**Collected data entries**
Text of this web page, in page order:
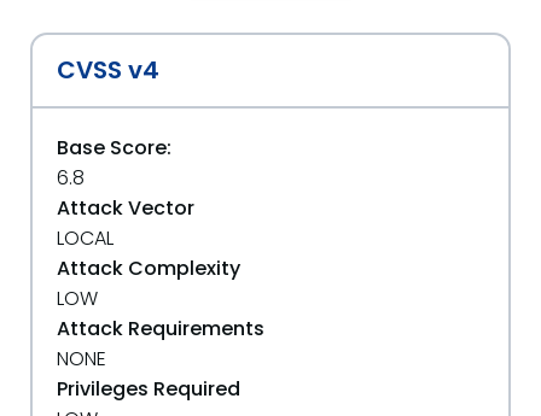
CVSS v4
Base Score:
6.8
Attack Vector
LOCAL
Attack Complexity
LOW
Attack Requirements
NONE
Privileges Required
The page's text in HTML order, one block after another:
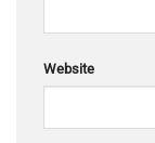
Website
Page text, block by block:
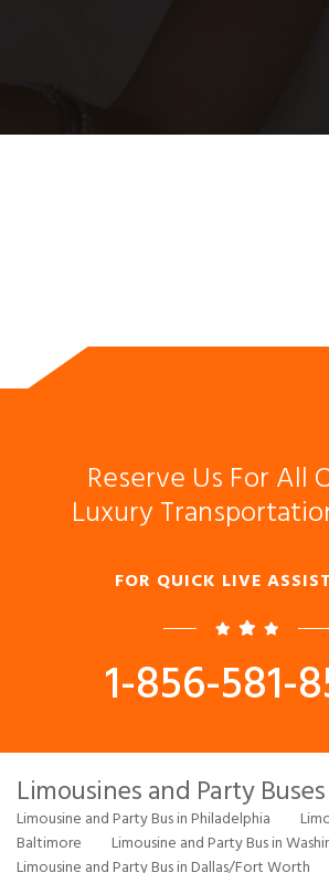
Reserve Us For All
Luxury
FOR QUICK LIVE
1-856-581-
Limousines and Party Buses
Limousine and Party Bus in Philadelphia
Baltimore
Limousine and Party Bus in
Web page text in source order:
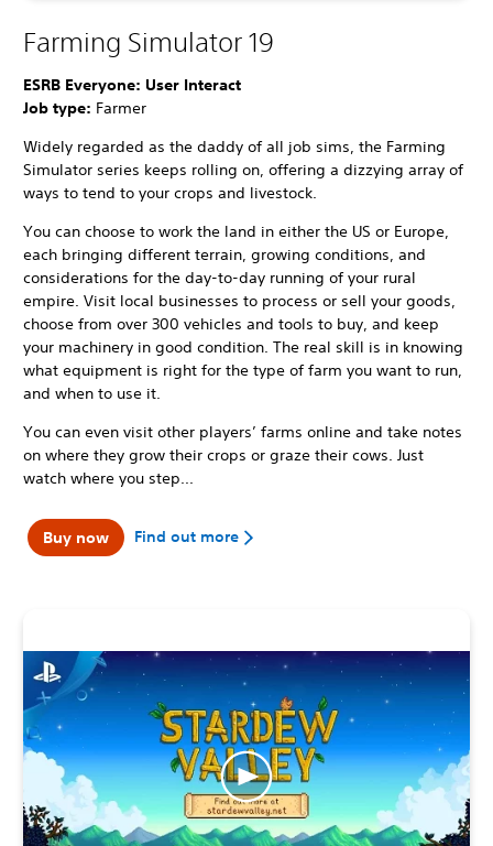
Farming Simulator 19
ESRB Everyone: User Interact
Job type: Farmer
Widely regarded as the daddy of all job sims, the Farming
Simulator series keeps rolling on, offering a dizzying array of
ways to tend to your crops and livestock.
You can choose to work the land in either the US or Europe,
each bringing different terrain, growing conditions, and
considerations for the day-to-day running of your rural
empire. Visit local businesses to process or sell your goods,
choose from over 300 vehicles and tools to buy, and keep
your machinery in good condition. The real skill is in knowing
what equipment is right for the type of farm you want to run,
and when to use it.
You can even visit other players’ farms online and take notes
on where they grow their crops or graze their cows. Just
watch where you step...
Buy now Find out more
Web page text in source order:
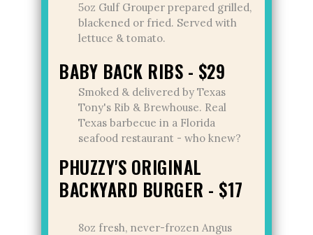
5oz Gulf Grouper prepared grilled,
blackened or fried. Served with
lettuce & tomato.
BABY BACK RIBS - $29
Smoked & delivered by Texas
Tony's Rib & Brewhouse. Real
Texas barbecue in a Florida
seafood restaurant - who knew?
PHUZZY'S ORIGINAL
BACKYARD BURGER - $17
8oz fresh, never-frozen Angus
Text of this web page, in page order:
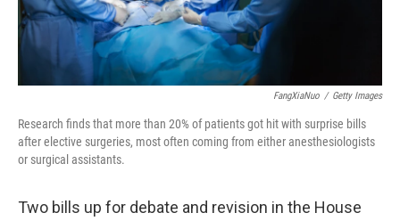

**Exercise**
Return an exact transcription of the entries above, excluding each image.

**Task solution**
Text of this web page, in page order:
CVSS v4
Base Score:
6.8
Attack Vector
LOCAL
Attack Complexity
LOW
Attack Requirements
NONE
Privileges Required
The page's text in HTML order, one block after another:
Website
Page text, block by block:
Reserve Us For All
Luxury
FOR QUICK LIVE
1-856-581-
Limousines and Party Buses
Limousine and Party Bus in Philadelphia
Baltimore
Limousine and Party Bus in
Web page text in source order:
Farming Simulator 19
ESRB Everyone: User Interact
Job type: Farmer
Widely regarded as the daddy of all job sims, the Farming
Simulator series keeps rolling on, offering a dizzying array of
ways to tend to your crops and livestock.
You can choose to work the land in either the US or Europe,
each bringing different terrain, growing conditions, and
considerations for the day-to-day running of your rural
empire. Visit local businesses to process or sell your goods,
choose from over 300 vehicles and tools to buy, and keep
your machinery in good condition. The real skill is in knowing
what equipment is right for the type of farm you want to run,
and when to use it.
You can even visit other players’ farms online and take notes
on where they grow their crops or graze their cows. Just
watch where you step...
Buy now Find out more
Web page text in source order:
5oz Gulf Grouper prepared grilled,
blackened or fried. Served with
lettuce & tomato.
BABY BACK RIBS - $29
Smoked & delivered by Texas
Tony's Rib & Brewhouse. Real
Texas barbecue in a Florida
seafood restaurant - who knew?
PHUZZY'S ORIGINAL
BACKYARD BURGER - $17
8oz fresh, never-frozen Angus
Text of this web page, in page order:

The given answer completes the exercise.